Some $32 billion is to be invested in the two new pipelines (Medgaz into Spain and Galsi into Italy via Sardinia), expansions of existing lines, new LNG facilities to replace the ones destroyed at Skikda in January 2004 and the Gassi Touil integrated upstream and liquefaction project at Arzew. The country elected April 9, 2007, to scrap plans for a 36000-barrel-per-day GTL plant in Tinrhert due to high costs. Energy Minister Chakib Khelil said all three construction bids were too high.

Algeria’s economy has been enjoying the bounty of high oil and gas prices. According to a 2005 report in the Financial Times, the Algerian government had budgeted on $19-per-barrel oil prices but has earned more than three times that. As a result, the nation has accumulated a war chest of foreign reserves.

Algeria ranks among the Bahamas, Israel, Morocco and Russia in the Organization for Economic Cooperation and Development’s (OECD) third-risk group. The OECD ranks nations into four categories of risk – the lower the ranking, the lower the insurance rates for foreign and sovereign investments.

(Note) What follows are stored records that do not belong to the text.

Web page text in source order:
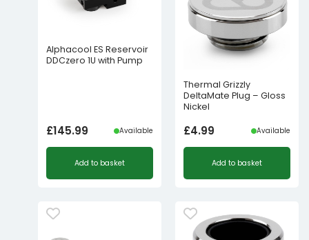
Alphacool ES Reservoir
DDCzero 1U with Pump
£145.99 Available
Add to basket
Thermal Grizzly
DeltaMate Plug – Gloss
Nickel
£4.99 Available
Add to basket
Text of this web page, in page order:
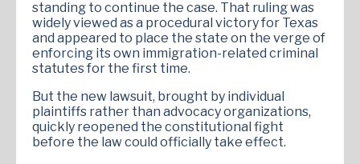
standing to continue the case. That ruling was
widely viewed as a procedural victory for Texas
and appeared to place the state on the verge of
enforcing its own immigration-related criminal
statutes for the first time.
But the new lawsuit, brought by individual
plaintiffs rather than advocacy organizations,
quickly reopened the constitutional fight
before the law could officially take effect.
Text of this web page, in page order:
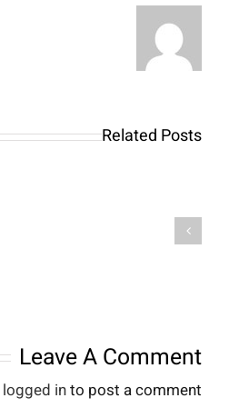
Related Posts
doświadczenia
Leave A Comment
logged into post a comment.
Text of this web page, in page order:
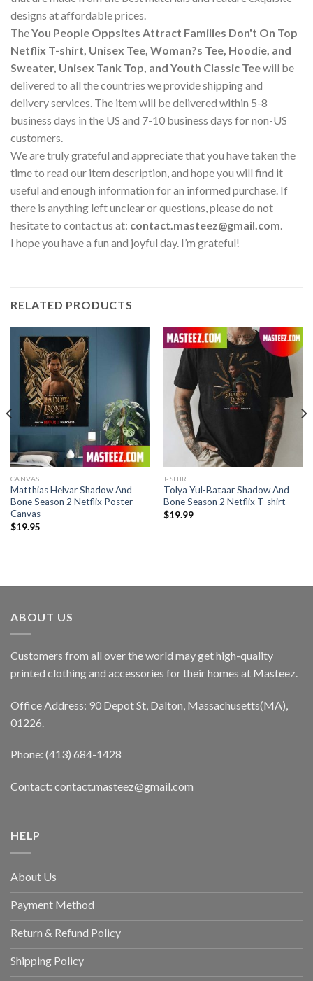
designs at affordable prices.
TheYou People Oppsites Attract Families Don't On Top
Netflix T-shirt, Unisex Tee, Woman?s Tee, Hoodie, and
Sweater, Unisex Tank Top, and Youth Classic Teewill be
delivered to all the countries we provide shipping and
delivery services. The item will be delivered within 5-8
business days in the US and 7-10 business days for non-US
customers.
We are truly grateful and appreciate that you have taken the
time to read our item description, and hope you will find it
useful and enough information for an informed purchase. If
there is anything left unclear or questions, please do not
hesitate to contact us at: contact.masteez@gmail.com.
I hope you have a fun and joyful day. I’m grateful!
RELATED PRODUCTS
CANVAS
Matthias Helvar Shadow And
Bone Season 2 Netflix Poster
Canvas
$19.95
T-SHIRT
Tolya Yul-Bataar Shadow And
Bone Season 2 Netflix T-shirt
$19.99
ABOUT US
Customers from all over the world may get high-quality
printed clothing and accessories for their homes at Masteez.
Office Address: 90 Depot St, Dalton, Massachusetts(MA),
01226.
Phone: (413) 684-1428
Contact: contact.masteez@gmail.com
HELP
About Us
Payment Method
Return & Refund Policy
Shipping Policy
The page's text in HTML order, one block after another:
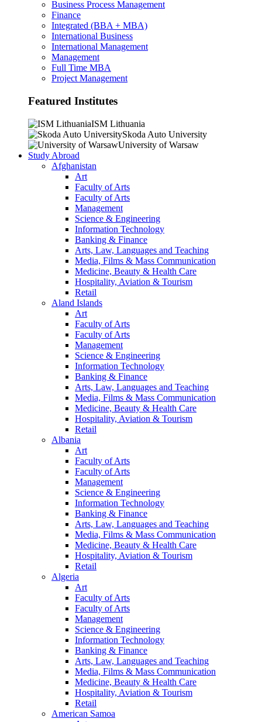
Business Process Management
Finance
Integrated (BBA + MBA)
International Business
International Management
Management
Full Time MBA
Project Management
Featured Institutes
ISM Lithuania
Skoda Auto University
University of Warsaw
Study Abroad
Afghanistan
Art
Faculty of Arts
Faculty of Arts
Management
Science & Engineering
Information Technology
Banking & Finance
Arts, Law, Languages and Teaching
Media, Films & Mass Communication
Medicine, Beauty & Health Care
Hospitality, Aviation & Tourism
Retail
Aland Islands
Art
Faculty of Arts
Faculty of Arts
Management
Science & Engineering
Information Technology
Banking & Finance
Arts, Law, Languages and Teaching
Media, Films & Mass Communication
Medicine, Beauty & Health Care
Hospitality, Aviation & Tourism
Retail
Albania
Art
Faculty of Arts
Faculty of Arts
Management
Science & Engineering
Information Technology
Banking & Finance
Arts, Law, Languages and Teaching
Media, Films & Mass Communication
Medicine, Beauty & Health Care
Hospitality, Aviation & Tourism
Retail
Algeria
Art
Faculty of Arts
Faculty of Arts
Management
Science & Engineering
Information Technology
Banking & Finance
Arts, Law, Languages and Teaching
Media, Films & Mass Communication
Medicine, Beauty & Health Care
Hospitality, Aviation & Tourism
Retail
American Samoa
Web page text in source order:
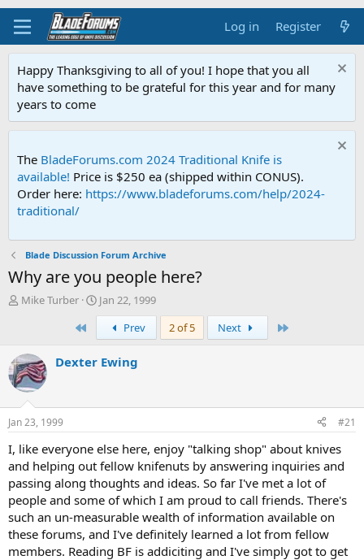
Log in Register
Happy Thanksgiving to all of you! I hope that you all
have something to be grateful for this year and for many
years to come
The BladeForums.com 2024 Traditional Knife is
available! Price is $250 ea (shipped within CONUS).
Order here: https://www.bladeforums.com/help/2024-
traditional/
Blade Discussion Forum Archive
Why are you people here?
T
a
d
s
t
a
r
t
r
Mike Turber
S
t
r
t
Jan 22, 1999
Prev 2 of 5 Next
Dexter Ewing
Jan 23, 1999 #21
I, like everyone else here, enjoy "talking shop" about knives
and helping out fellow knifenuts by answering inquiries and
passing along thoughts and ideas. So far I've met a lot of
people and some of which I am proud to call friends. There's
such an un-measurable wealth of information available on
these forums, and I've definitely learned a lot from fellow
members. Reading BF is addiciting and I've simply got to get
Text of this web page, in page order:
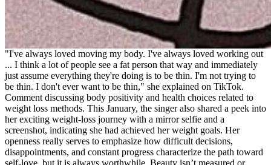
"I've always loved moving my body. I've always loved working out
... I think a lot of people see a fat person that way and immediately
just assume everything they're doing is to be thin. I'm not trying to
be thin. I don't ever want to be thin," she explained on TikTok.
Comment discussing body positivity and health choices related to
weight loss methods. This January, the singer also shared a peek into
her exciting weight-loss journey with a mirror selfie and a
screenshot, indicating she had achieved her weight goals. Her
openness really serves to emphasize how difficult decisions,
disappointments, and constant progress characterize the path toward
self-love, but it is always worthwhile. Beauty isn’t measured or
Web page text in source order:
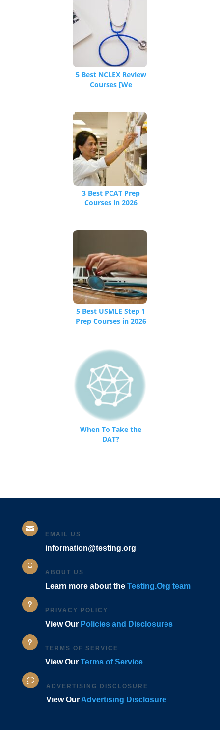
5 Best NCLEX Review
Courses [We
3 Best PCAT Prep
Courses in 2026
5 Best USMLE Step 1
Prep Courses in 2026
When To Take the
DAT?

EMAIL US
information@testing.org

ABOUT US
Learn more about the Testing.Org team
u
PRIVACY POLICY
View Our Policies and Disclosures
u
TERMS OF SERVICE
View Our Terms of Service
v
ADVERTISING DISCLOSURE
View Our Advertising Disclosure
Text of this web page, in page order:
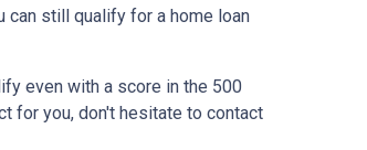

“Algeria’s rising fortunes in the oil and gas industry have provided a rare opportunity for the government to modernize the economy while cushioning the social impact of reform,” reported Financial Times analyst, William Wallis, late in 2005. “With the remaining embers from civil war in the 1990s showing signs of burning out and record oil and gas production, the country is now chasing Egypt’s position as the African continent’s second largest economy.”

And, now with the September 2006 law, which requires Sonatrach to own majority stakes in all Algerian oil and gas ventures, Algeria intends to grow even faster. The nation currently exports more than 6.5 billion cubic feet per day (65 billion cubic meters per year) of natural gas. Three-fifths of which flows via two existing pipelines to Spain and Italy.

Khelil wants this to expand to 10.5 bcfd (105 bcmy) by the end of 2010 (see Table 1). At $6/MMBtu, this would represent a revenue stream of $23 billion annually. But, unilateral moves to win Sonatrach, the Algerian state oil monopoly, majority stakes in all hydrocarbon projects have international oil companies rethinking their positions.

Repsol-YPF, which holds exploration and production contracts in several blocks in Algeria and has a 48% stake in the planned $2.1-billion Gassi Touil integrated LNG project, has announced that it is trying to renegotiate its deal.

Spain has limited its imports of natural gas from Algeria, building six new LNG terminals to diversify its natural gas supplies. Italy also has cause to worry, as nearly three quarters of its natural gas comes from either Russia or Algeria. Russia and Algeria have become new friends, working enthusiastically on several energy joint ventures.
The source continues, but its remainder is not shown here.